Cabaret

SF EXAMINER, January 1978

Tuesday nights at Chez Jacques, 1390 California St., now belong to Glenda Glayzer, a torch singer with the vocal power of a flame-thrower.

She’s known to habitues of “Beach Blanket Babyon Goes Bananas,” in which she did a 2 1/2 -year stint as the vivacious brunette who never failed to raise the roof with her blazing rendition of “Am I Blue?”

Glayzer’s big, stunning voice is both an asset and debit. I think she should realize that the room is too small for the volume, emotional intensity and hard sell that she puts into her songs. And I’m not sure that she even needs a mike. She’s a very accomplished singer with a remarkable instrument that emits a rich, true tone.

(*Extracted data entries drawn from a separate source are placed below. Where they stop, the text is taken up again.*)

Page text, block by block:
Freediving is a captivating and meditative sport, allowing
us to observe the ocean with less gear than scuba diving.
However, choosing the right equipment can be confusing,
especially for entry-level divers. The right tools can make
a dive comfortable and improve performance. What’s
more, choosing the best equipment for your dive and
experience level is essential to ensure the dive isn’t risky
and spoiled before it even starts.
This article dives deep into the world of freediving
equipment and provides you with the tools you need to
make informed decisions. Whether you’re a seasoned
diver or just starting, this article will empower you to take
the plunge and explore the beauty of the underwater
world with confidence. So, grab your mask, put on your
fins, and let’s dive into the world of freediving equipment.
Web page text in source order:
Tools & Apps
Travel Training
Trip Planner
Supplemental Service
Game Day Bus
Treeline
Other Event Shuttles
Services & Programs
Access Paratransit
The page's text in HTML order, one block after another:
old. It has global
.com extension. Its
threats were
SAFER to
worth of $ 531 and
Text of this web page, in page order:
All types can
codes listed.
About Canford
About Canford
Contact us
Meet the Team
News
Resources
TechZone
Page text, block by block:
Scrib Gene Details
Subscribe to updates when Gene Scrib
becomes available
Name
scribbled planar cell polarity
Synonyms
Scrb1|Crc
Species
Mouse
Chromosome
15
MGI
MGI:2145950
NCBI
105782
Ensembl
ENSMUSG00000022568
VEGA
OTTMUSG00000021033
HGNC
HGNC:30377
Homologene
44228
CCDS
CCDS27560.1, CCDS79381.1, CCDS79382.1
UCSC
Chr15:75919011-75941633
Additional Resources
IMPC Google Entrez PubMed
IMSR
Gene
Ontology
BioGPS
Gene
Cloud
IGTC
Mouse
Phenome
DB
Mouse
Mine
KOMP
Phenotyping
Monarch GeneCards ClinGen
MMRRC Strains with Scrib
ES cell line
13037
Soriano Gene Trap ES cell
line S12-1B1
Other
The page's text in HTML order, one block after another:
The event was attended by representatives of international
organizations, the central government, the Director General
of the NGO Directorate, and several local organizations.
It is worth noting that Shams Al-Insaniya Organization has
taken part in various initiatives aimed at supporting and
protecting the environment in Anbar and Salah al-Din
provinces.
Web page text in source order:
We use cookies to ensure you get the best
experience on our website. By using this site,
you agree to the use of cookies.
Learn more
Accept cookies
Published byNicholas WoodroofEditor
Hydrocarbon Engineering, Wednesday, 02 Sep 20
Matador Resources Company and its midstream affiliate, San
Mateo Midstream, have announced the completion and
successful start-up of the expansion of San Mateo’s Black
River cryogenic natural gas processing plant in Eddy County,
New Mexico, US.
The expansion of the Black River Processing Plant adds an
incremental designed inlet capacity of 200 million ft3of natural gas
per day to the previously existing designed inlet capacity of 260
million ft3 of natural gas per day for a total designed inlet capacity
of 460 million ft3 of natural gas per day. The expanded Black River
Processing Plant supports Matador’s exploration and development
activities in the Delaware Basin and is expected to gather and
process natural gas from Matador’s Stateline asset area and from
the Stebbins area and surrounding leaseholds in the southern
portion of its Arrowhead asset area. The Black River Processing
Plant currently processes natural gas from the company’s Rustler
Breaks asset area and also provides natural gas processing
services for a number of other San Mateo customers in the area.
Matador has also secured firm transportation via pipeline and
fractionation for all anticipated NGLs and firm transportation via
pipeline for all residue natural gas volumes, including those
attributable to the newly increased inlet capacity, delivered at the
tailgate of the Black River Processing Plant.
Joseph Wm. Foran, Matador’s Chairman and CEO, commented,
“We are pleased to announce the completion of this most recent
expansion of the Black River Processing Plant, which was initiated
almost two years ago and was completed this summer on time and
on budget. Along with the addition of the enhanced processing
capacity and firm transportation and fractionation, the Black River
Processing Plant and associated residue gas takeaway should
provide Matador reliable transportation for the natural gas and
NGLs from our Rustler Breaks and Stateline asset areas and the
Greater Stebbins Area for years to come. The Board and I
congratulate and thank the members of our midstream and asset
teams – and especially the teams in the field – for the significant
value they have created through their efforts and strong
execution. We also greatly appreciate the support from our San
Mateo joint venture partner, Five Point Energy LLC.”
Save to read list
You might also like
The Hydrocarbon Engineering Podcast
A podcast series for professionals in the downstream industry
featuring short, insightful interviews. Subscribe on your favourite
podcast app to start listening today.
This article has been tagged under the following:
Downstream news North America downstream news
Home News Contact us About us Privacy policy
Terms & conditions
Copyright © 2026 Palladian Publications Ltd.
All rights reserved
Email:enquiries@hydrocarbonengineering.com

Glayzer bears down on a dozen or so songs, giving nearly all of them a blues coloration, including Charles Strouse’s rosy “Tomorrow” from the musical, “Annie”. It’s an interesting shtick, and it’s certainly novel to hear “Ole Man River” delivered as a torch song by a female voice.
In calmer, more effective moments, Glayzer enthralls the audience with “Can’t Help Lovin That Man,” and more original ballads such as Holly Near’s “Coming Home” and Jeff Langley’s “My Heart Belongs to Me.”

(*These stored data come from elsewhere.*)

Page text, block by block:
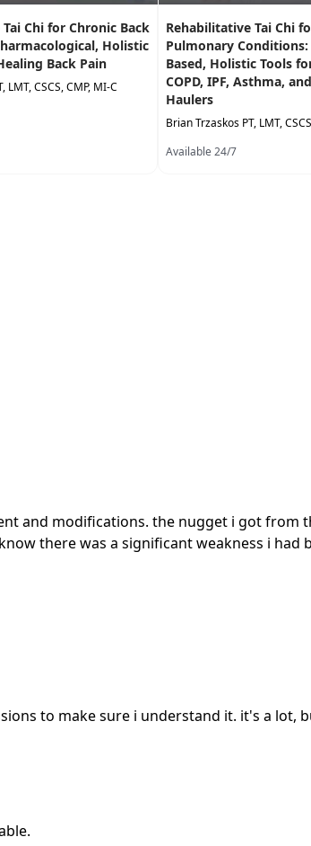
Chi for Chronic Back
Holistic
Back Pain
LMT, CSCS, CMP, MI-C
Rehabilitative Tai Chi
Pulmonary Conditions:
Based, Holistic Tools
COPD, IPF, Asthma,
Haulers
Brian Trzaskos PT, LMT,
Available 24/7
and modifications. the nugget i got from
there was a significant weakness i had
to make sure i understand it. it's a lot,
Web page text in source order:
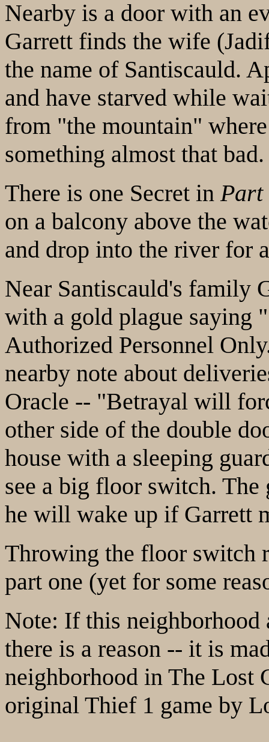
Nearby is a door with an
Garrett finds the wife
the name of Santiscauld.
and have starved while
from "the mountain"
something almost that bad.
There is one Secret inPart
on a balcony above the
and drop into the river for
Near Santiscauld's family
with a gold plague saying
Authorized Personnel
nearby note about
Oracle -- "Betrayal will
other side of the double
house with a sleeping
see a big floor switch.
he will wake up if Garrett
Throwing the floor switch
part one (yet for some
Note: If this
there is a reason -- it is
neighborhood in The Lost
original Thief 1 game by
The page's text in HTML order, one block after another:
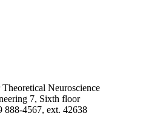
Theoretical Neuroscience
Neuroscience
7, Sixth floor
888-4567, ext. 42638
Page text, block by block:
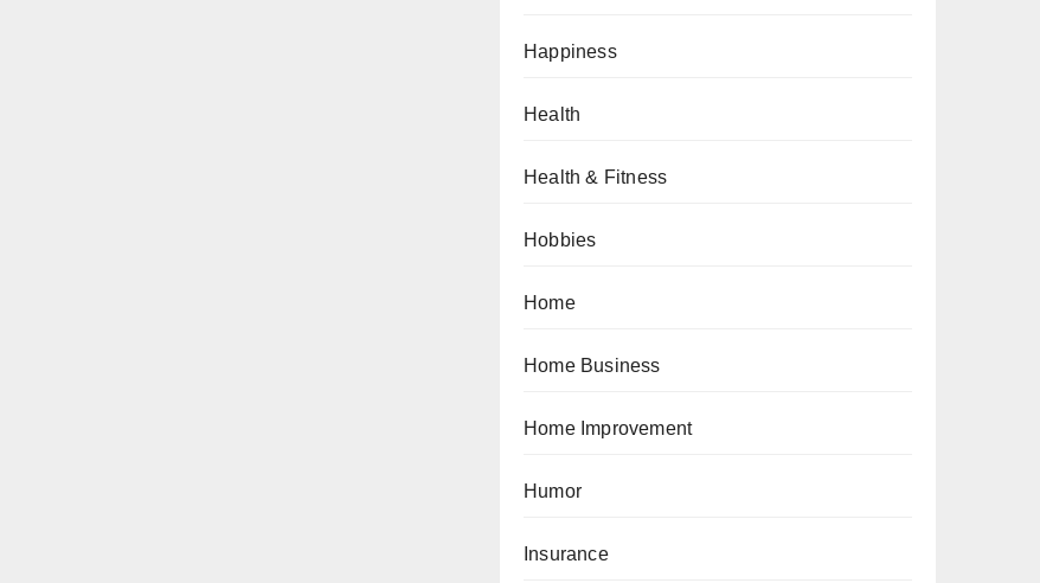
Happiness
Health
Health & Fitness
Hobbies
Home
Home Business
Home Improvement
Humor
Insurance
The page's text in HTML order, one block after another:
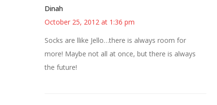
Dinah
October 25, 2012 at 1:36 pm
Socks are llike Jello…there is always room for
more! Maybe not all at once, but there is always
the future!
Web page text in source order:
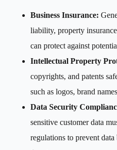
Business Insurance:
liability, property
can protect against
Intellectual Property
copyrights, and patents
such as logos, brand
Data Security
sensitive customer data
regulations to prevent
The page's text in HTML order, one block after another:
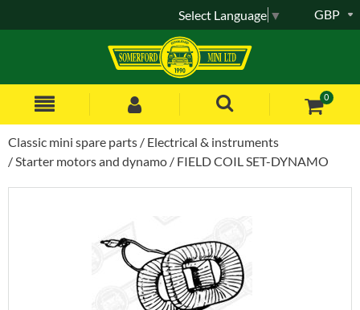
0
GBP
Select Language ▼
Classic mini spare parts
Electrical & instruments
Starter motors and dynamo
FIELD COIL SET-DYNAMO
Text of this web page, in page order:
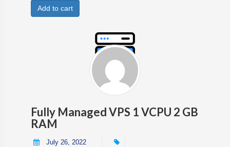
Add to cart
Fully Managed VPS 1 VCPU 2 GB
RAM
July 26, 2022
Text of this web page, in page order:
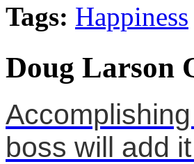
Tags: Happiness
Doug Larson
boss will add
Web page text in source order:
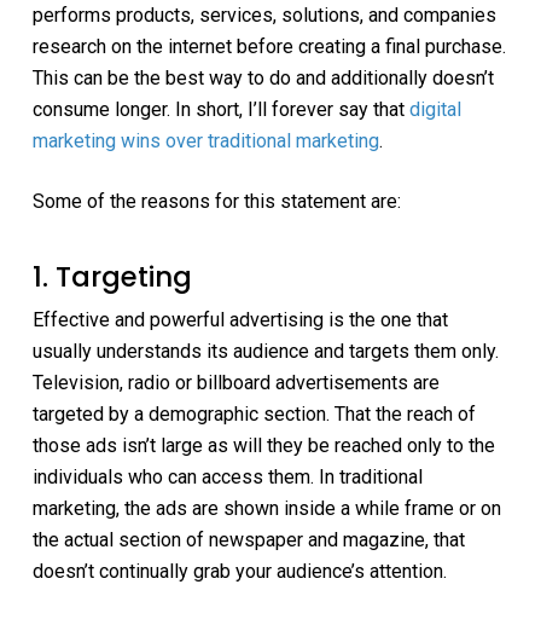
performs products, services, solutions, and companies
research on the internet before creating a final purchase.
This can be the best way to do and additionally doesn’t
consume longer. In short, I’ll forever say that digital
marketing wins over traditional marketing.
Some of the reasons for this statement are:
1. Targeting
Effective and powerful advertising is the one that
usually understands its audience and targets them only.
Television, radio or billboard advertisements are
targeted by a demographic section. That the reach of
those ads isn’t large as will they be reached only to the
individuals who can access them. In traditional
marketing, the ads are shown inside a while frame or on
the actual section of newspaper and magazine, that
doesn’t continually grab your audience’s attention.
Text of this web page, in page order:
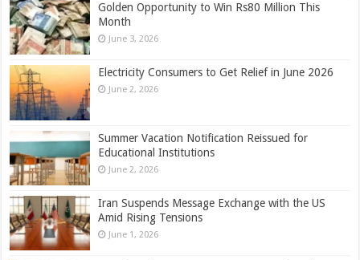
Golden Opportunity to Win Rs80 Million This
Month
June 3, 2026
Electricity Consumers to Get Relief in June 2026
June 2, 2026
Summer Vacation Notification Reissued for
Educational Institutions
June 2, 2026
Iran Suspends Message Exchange with the US
Amid Rising Tensions
June 1, 2026
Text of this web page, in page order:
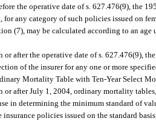
the operative date of s. 627.476(9), the
any category of such policies issued on
(7), may be calculated according to an
or after the operative date of s. 627.476(9),
of the insurer for any one or more
Mortality Table with Ten-Year Select
or after July 1, 2004, ordinary mortality
in determining the minimum standard of
policies issued on the standard
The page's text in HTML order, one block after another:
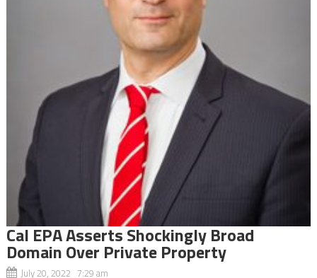
Cal EPA Asserts Shockingly Broad
Domain Over Private Property
July 20, 2022 7:29 am
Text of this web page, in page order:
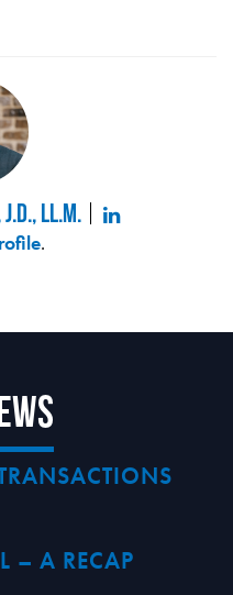
LL.M.
.
– A RECAP
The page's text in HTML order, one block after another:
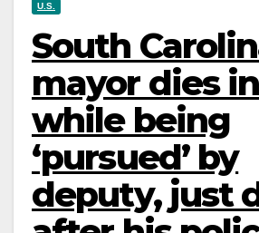
U.S.
South
mayor dies
while being
‘pursued’ by
deputy, just
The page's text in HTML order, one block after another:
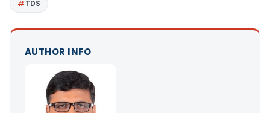
TDS
AUTHOR INFO
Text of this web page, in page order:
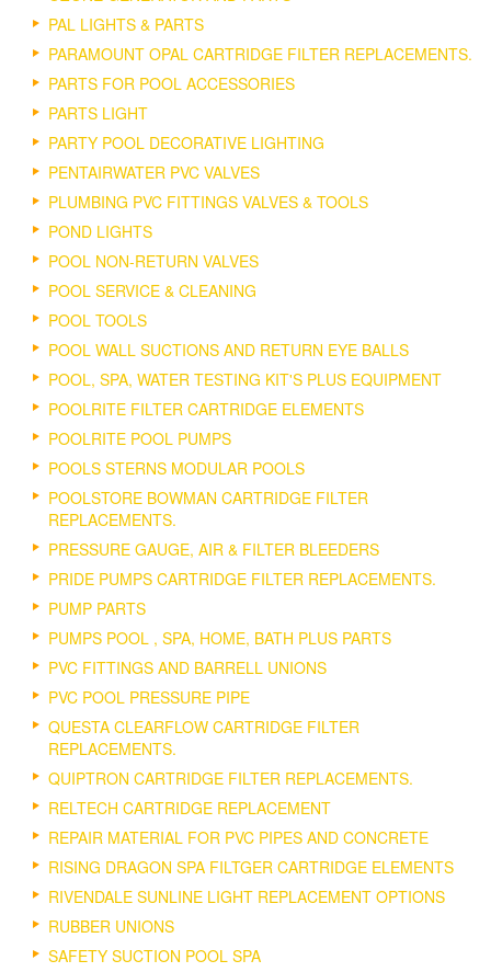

But her heart obviously belongs to show tunes, and she does well with Kander and Ebb’s “And All That Jazz” (“Chicago”), and with an engaging pair of “West Side Story” tunes done in German. Glayzer appeared in German productions of American musicals in Nuremberg and Vienna.
The entertainment at this club modeled after the informal Paris cabaret changes nightly. And the price is right–only $2 cover and no drink minimum. Most people just drop in, but dinner reservations are advised.